- The Washington Times - Thursday, September 10, 2020

The federal government deployed SWAT teams from 16 different federal divisions to deal with the unrest surrounding racial justice protests in May and June, Congress’ chief watchdog said in a report Thursday that reveals the extent of Trump administration action.

Teams deployed from Buffalo to Miami, and from San Diego to D.C., in some cases as the main protection for federal buildings and in other cases as backup to other national or local law enforcement agencies, according to the Government Accountability Office.

The deployments have drawn intense scrutiny, with Trump critics saying the federal presence was heavy-handed, particularly in the nation’s capital.

The District of Columbia was the most intense, with 11 different tactical teams playing some role there during protests. They ranged from the FBI’s Hostage Rescue Team to the Pentagon’s 14-member Force Protection Emergency Response Team, which deployed to clear protesters from near a military courthouse in downtown.
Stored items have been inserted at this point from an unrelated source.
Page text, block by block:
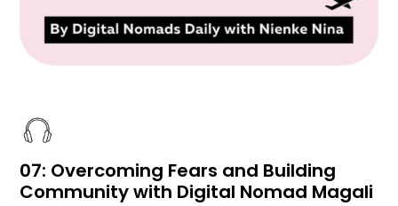
07: Overcoming Fears and Building
Community with Digital Nomad Magali
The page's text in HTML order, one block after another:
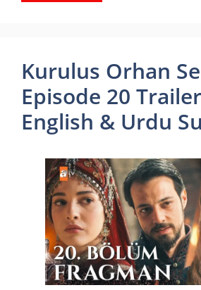
Kurulus Orhan
Episode 20
English & Urdu
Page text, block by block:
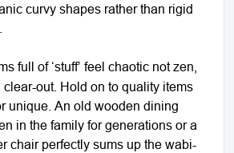
curvy shapes rather than rigid
full of ‘stuff’ feel chaotic not zen,
clear-out. Hold on to quality items
unique. An old wooden dining
in the family for generations or a
chair perfectly sums up the wabi-

Buffalo and San Diego each saw four different SWAT teams deployed.



Other cities included El Paso, Dallas, House and Pearland in Texas; Detroit and Port Huron in Michigan; St. Louis; Los Angeles and San Francisco in California; New York City; Seattle and Tacoma in Washington; and Denver.

Portland was not listed, likely because of the time frame. GAO’s review only spanned through June, and additional federal tactical teams were sent to the Oregon city in July.

Federal officials say they sent in reinforcements after violent riots broke out around the federal courthouse and local police were told to stand down.

The U.S. Marshals Service declined to say where it deployed tactical teams, calling it a sensitive matter. The agency wouldn’t even disclose the number of people on its tactical teams.

Other agencies, though, were forthcoming.

GAO released the information as part of a broader audit of 25 tactical teams run by federal agencies.

They range from the FBI’s SWAT team, with nearly 1,100 members, to a two-man team at the National Institutes of Health.